Thursday, January 20, 2005

Poker has stranglehold on nation through ESPN

Matt Nascone PokerBy Matt Nascone
mailto:mnascone@theplainsman.com

January 20, 2005

What makes people believe that poker is a sport?

Just because ESPN shows it 24/7 does not automatically make it a sport.

Sport involves sweat, tears and hard work, even though many would argue that poker takes hard work and that tears are evoked.

These people must not have ever played sports on any level. Sports such as baseball, football and basketball all require the participant to get his body in shape.

You cannot tell me that the past two winners of the World Series of Poker work out on a regular basis.

Granted, the game does take a lot of skill and cunning wit, but it does not require its players to go through any physical strain. I know the tensions that can come from playing a game of Texas Hold ‘Em, but I cannot compare that to the strain of pitching a nine-inning baseball game or going strong for 60 minutes in a football game.

I love to play poker in my free time, but it just gets me when people consider this card game a sport.

Sport is defined as “an activity involving physical exertion and skill that is governed by a set of rules or customs and often undertaken competitively,” according to the dictionary.

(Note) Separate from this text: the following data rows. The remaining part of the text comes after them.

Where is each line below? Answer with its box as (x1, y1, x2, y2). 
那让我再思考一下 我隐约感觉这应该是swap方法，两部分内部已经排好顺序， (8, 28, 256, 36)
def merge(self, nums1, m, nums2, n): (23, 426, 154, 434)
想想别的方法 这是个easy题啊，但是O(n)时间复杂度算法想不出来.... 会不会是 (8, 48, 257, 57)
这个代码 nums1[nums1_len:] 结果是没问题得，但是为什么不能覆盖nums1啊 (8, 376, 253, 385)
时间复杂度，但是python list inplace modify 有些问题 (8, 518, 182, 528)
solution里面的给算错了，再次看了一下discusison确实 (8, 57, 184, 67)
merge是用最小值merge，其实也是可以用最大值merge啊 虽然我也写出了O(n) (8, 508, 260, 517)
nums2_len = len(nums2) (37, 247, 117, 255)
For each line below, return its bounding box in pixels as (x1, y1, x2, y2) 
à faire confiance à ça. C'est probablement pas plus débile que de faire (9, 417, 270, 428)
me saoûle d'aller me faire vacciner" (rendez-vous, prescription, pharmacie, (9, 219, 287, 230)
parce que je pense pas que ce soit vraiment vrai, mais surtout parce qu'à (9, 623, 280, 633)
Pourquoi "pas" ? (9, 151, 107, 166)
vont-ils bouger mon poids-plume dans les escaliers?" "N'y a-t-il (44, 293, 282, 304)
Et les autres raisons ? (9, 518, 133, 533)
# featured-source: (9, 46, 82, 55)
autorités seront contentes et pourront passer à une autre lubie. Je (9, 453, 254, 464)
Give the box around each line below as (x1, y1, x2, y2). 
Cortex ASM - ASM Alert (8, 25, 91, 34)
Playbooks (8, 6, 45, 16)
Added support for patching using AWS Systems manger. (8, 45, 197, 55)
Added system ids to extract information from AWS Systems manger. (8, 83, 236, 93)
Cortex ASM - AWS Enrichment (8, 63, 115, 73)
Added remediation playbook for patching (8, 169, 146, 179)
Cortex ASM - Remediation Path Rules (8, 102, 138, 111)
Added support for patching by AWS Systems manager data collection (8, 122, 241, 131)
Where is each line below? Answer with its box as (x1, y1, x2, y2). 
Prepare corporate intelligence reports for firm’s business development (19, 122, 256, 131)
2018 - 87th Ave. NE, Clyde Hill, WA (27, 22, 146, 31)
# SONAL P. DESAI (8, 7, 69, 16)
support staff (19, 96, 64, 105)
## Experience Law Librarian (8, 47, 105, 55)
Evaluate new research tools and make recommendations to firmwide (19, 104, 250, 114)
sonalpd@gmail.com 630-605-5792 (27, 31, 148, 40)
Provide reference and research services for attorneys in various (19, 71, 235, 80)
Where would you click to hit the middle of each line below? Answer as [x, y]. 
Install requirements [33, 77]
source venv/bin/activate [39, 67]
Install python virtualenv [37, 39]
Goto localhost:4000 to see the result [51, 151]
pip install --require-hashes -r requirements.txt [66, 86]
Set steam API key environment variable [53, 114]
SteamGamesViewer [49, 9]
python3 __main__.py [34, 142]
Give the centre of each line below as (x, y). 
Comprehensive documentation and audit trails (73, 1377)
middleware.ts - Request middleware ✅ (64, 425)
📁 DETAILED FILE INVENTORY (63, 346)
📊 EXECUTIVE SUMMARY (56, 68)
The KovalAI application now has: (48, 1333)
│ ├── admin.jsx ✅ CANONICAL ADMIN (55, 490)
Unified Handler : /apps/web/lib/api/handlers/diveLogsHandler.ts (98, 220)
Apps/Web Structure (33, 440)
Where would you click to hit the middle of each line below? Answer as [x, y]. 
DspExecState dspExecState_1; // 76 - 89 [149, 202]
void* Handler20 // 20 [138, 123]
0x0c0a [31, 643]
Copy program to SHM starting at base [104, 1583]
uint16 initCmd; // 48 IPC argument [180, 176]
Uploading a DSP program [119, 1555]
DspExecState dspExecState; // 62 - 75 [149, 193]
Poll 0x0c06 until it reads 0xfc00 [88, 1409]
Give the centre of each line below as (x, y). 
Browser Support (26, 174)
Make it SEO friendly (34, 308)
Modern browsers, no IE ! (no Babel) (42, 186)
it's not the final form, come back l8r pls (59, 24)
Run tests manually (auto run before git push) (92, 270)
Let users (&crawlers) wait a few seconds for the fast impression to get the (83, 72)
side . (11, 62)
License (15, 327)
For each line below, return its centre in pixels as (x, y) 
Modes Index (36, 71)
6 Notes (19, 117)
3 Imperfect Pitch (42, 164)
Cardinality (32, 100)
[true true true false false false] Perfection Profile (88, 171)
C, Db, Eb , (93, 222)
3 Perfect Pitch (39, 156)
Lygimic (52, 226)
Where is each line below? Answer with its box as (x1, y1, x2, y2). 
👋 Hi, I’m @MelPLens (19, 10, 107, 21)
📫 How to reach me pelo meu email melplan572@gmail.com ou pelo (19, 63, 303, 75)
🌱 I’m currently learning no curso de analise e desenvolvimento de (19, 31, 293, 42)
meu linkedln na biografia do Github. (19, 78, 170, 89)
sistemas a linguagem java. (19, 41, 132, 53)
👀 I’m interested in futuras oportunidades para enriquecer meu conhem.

Now what physical exertion is there in the motion of throwing clay chips into the middle of a card table?

This is not work; this is play. And it is not enough that they show the actual game being played, but now ESPN has a new original series out, “TILT.”

I am a huge fan of movies such as “Junction Boys” or dramas such as “Playmakers,” but those are about sports, not games.

Extremes are never good, and ESPN has taken the poker angle to the extreme now with “TILT,” a show detailing the underground world of gambling and deceit surrounding the game of poker.

There are so many people obsessed with poker now because of super normal guys like Chris Moneymaker and Greg “Fossilman” Raymer.

These guys are normal, everyday working men who entered through Internet poker tournaments.

I just hope the craze of the poker world subsides soon.

I get tired of reruns of the previous year's WSOP when I go to ESPN for the latest sports news.

I am not a big fan of the extreme sports, but I would much rather see them than poker. I like poker for what it is — a game.

I think ESPN should stick to what they are really, really, really good at — covering the real sports that people tune into the channel to see.

ESPN considers itself the worldwide leader in sports. The key word in that sentence was sport. I believe that if they continue to acknowledge poker as a sport then more people will believe that it is a sport.

Poker does not belong on television; it belongs in the casinos. The coverage tried to expand into the other realms of the poker world in 2004.

The main event was not the only portion of the World Series covered. The other versions of poker were recognized with airtime this year.

As exciting as all these are... yeah sorry, forgot. I don't like any of them. Even people that like watching Hold ‘Em were not that enthused with all the other versions of poker.

But getting back to my original point of poker not being a sport that should be covered by the world's best sports network. Like I said, I love poker, but a “sport” that has more overweight people than in-shape people is not really considered a sport in my book.

Viewers of the best network on television, or at least myself, don't want to see this when we could see something else.

College basketball is the most exciting sport on television now and could easily fill the slot of “TILT” on Thursdays at 8 p.m. This is definitely a better programming choice than a show about a game with no sport quality to it.

I may seem to be a little bitter about this whole topic, but I just believe in showing sports on the sports channel. Poker should stay on the Discovery Channel and whichever other channels it is on besides ESPN.

This is only one man's opinion, and it will take a lot more than that to change the schedule of the great ESPN.